Patients taking VILDAMAC M should be closely monitored for signs of renal impairment, especially in older adults or those with pre-existing kidney conditions. Regular assessments of renal function are recommended to ensure safe use of the medication. Additionally, patients should be advised to maintain adequate hydration to reduce the risk of lactic acidosis.
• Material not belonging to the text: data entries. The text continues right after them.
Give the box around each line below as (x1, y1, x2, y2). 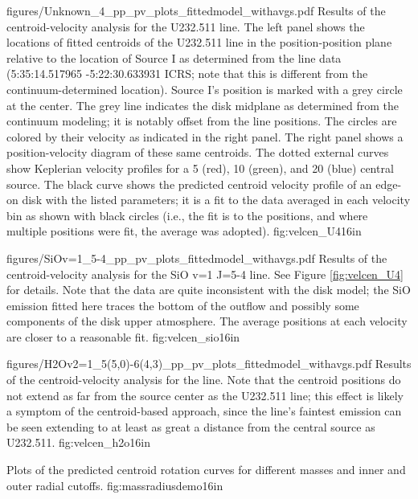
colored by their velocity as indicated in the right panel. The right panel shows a (6, 128, 404, 145)
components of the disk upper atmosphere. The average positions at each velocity (6, 313, 408, 329)
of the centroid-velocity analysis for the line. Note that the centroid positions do (6, 371, 401, 388)
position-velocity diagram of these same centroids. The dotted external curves (6, 144, 389, 161)
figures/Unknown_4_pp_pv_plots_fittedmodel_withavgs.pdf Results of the (6, 2, 386, 18)
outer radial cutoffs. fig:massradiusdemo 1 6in (6, 477, 223, 493)
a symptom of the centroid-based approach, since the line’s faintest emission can (6, 403, 402, 419)
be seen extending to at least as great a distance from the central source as (6, 418, 375, 435)
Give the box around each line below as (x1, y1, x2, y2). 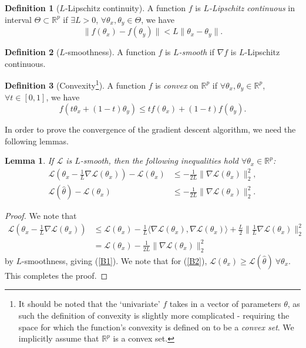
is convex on (155, 79, 199, 91)
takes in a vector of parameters (169, 298, 281, 310)
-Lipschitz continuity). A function (65, 2, 186, 13)
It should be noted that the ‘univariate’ (18, 298, 160, 310)
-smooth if (179, 46, 214, 58)
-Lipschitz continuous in (209, 2, 295, 13)
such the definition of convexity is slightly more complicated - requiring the (18, 309, 290, 321)
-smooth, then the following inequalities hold (80, 154, 238, 167)
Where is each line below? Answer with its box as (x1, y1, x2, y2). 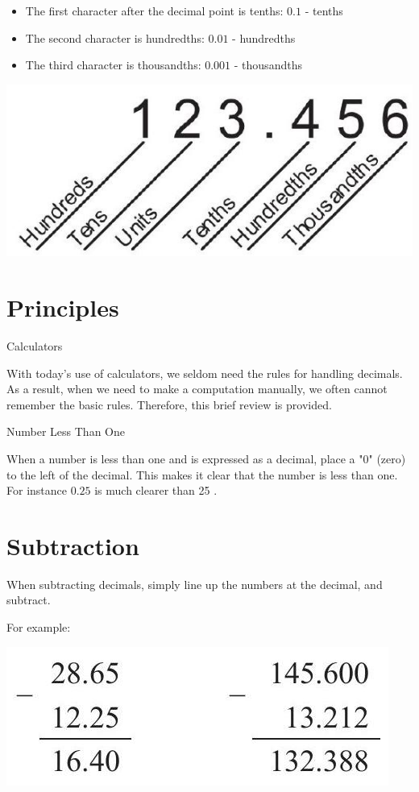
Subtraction (6, 529, 139, 562)
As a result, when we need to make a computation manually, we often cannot (6, 380, 388, 397)
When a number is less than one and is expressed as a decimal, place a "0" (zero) (6, 450, 406, 466)
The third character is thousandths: (25, 56, 201, 73)
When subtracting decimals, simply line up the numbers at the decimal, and (6, 575, 383, 592)
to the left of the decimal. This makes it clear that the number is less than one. (6, 466, 398, 483)
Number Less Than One (6, 423, 125, 440)
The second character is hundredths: (25, 29, 205, 46)
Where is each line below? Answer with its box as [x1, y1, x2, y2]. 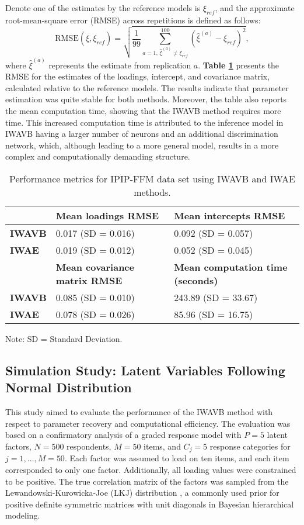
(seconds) [174, 274, 218, 288]
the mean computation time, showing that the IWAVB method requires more [5, 105, 281, 117]
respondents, [67, 440, 111, 452]
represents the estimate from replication [48, 58, 191, 71]
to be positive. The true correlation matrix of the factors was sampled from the [5, 475, 289, 487]
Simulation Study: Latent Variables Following [5, 361, 285, 379]
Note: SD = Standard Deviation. [5, 333, 123, 345]
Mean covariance [55, 260, 134, 274]
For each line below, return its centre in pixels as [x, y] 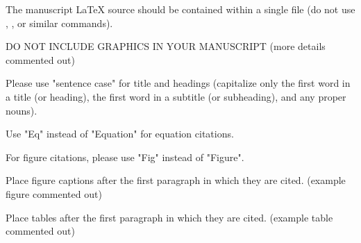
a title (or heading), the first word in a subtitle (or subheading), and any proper [176, 96]
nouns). [22, 110]
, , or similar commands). [59, 23]
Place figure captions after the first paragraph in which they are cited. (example [176, 180]
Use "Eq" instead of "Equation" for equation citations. [120, 134]
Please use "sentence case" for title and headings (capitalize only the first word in [178, 83]
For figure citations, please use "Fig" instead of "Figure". [125, 157]
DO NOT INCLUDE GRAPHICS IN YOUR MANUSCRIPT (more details [166, 46]
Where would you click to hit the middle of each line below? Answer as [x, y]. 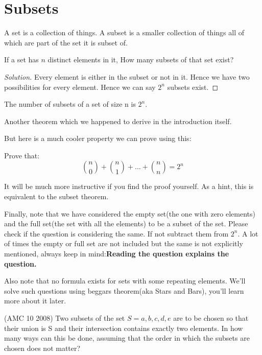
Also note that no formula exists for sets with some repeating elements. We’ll [125, 281]
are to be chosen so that [211, 318]
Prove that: [22, 155]
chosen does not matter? [42, 348]
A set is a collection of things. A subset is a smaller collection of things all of [124, 32]
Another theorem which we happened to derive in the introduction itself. [118, 121]
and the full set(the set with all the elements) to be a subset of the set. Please [126, 223]
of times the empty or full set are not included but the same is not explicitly [124, 243]
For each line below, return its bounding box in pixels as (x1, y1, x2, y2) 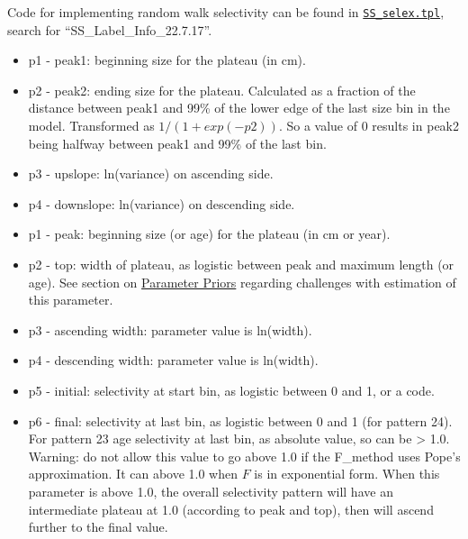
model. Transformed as (28, 116, 155, 135)
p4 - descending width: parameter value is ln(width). (28, 351, 319, 370)
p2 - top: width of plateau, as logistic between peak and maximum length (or (28, 255, 454, 273)
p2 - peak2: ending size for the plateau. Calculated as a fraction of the (28, 80, 416, 99)
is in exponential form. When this (254, 464, 440, 483)
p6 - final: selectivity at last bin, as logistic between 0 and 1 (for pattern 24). (28, 411, 453, 430)
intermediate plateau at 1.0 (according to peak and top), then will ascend (28, 499, 434, 518)
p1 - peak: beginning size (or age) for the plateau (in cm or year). (28, 224, 391, 243)
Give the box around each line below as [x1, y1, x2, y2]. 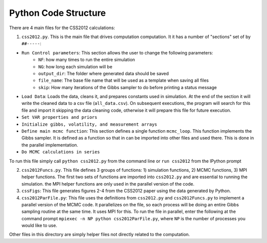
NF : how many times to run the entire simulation [38, 57, 135, 63]
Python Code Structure [9, 7, 106, 18]
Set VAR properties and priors [21, 114, 97, 120]
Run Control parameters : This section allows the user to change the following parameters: [21, 49, 214, 55]
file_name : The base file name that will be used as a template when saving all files [38, 77, 209, 84]
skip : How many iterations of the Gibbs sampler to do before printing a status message [38, 84, 217, 90]
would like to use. [21, 223, 57, 229]
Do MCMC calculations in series [21, 149, 100, 155]
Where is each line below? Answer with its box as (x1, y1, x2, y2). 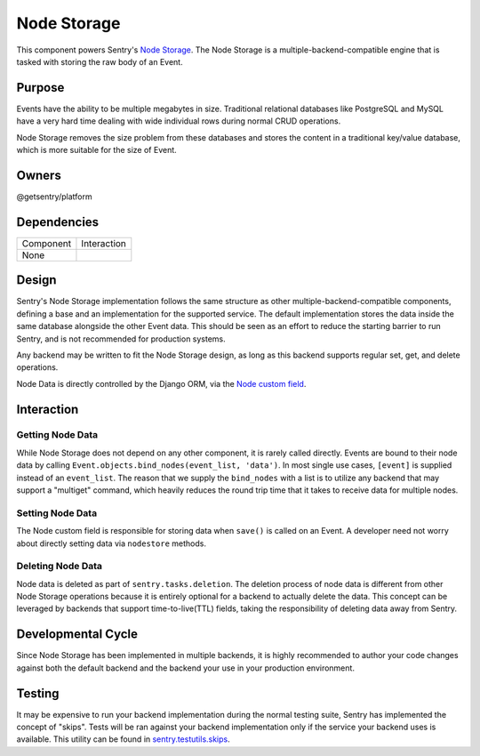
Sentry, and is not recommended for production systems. (16, 334, 226, 344)
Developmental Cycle (16, 627, 138, 642)
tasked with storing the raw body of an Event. (16, 56, 183, 67)
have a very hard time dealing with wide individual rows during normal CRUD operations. (16, 116, 341, 126)
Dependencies (16, 214, 100, 229)
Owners (16, 167, 61, 182)
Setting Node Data (16, 507, 98, 519)
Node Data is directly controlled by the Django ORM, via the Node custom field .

It is also important to educate patients about the signs and symptoms of hypoglycemia and lactic acidosis, ensuring they know when to seek medical attention.

Clinical Studies

Clinical studies have demonstrated the efficacy and safety of VILDAMAC M in managing type 2 diabetes. In randomized controlled trials, patients treated with VILDAMAC M showed significant reductions in HbA1c levels compared to those receiving placebo or monotherapy with either vildagliptin or metformin alone. The combination therapy was also associated with a favorable weight profile and a low incidence of hypoglycemia. Long-term studies indicated that VILDAMAC M effectively maintained glycemic control over extended periods, highlighting its role in the comprehensive management of type 2 diabetes.

Conclusion

VILDAMAC M 50/500 MG is a valuable therapeutic option for patients with type 2 diabetes mellitus, offering a dual mechanism of action that enhances glycemic control. Its combination of vildagliptin and metformin provides a synergistic effect, improving insulin secretion and sensitivity while reducing hepatic glucose production. While generally well-tolerated, it is essential for patients to be aware of potential side effects and interactions. Regular monitoring of renal function and blood glucose levels is crucial for the safe and effective use of this medication. Overall, VILDAMAC M represents a significant advancement in diabetes management, helping patients achieve better health outcomes.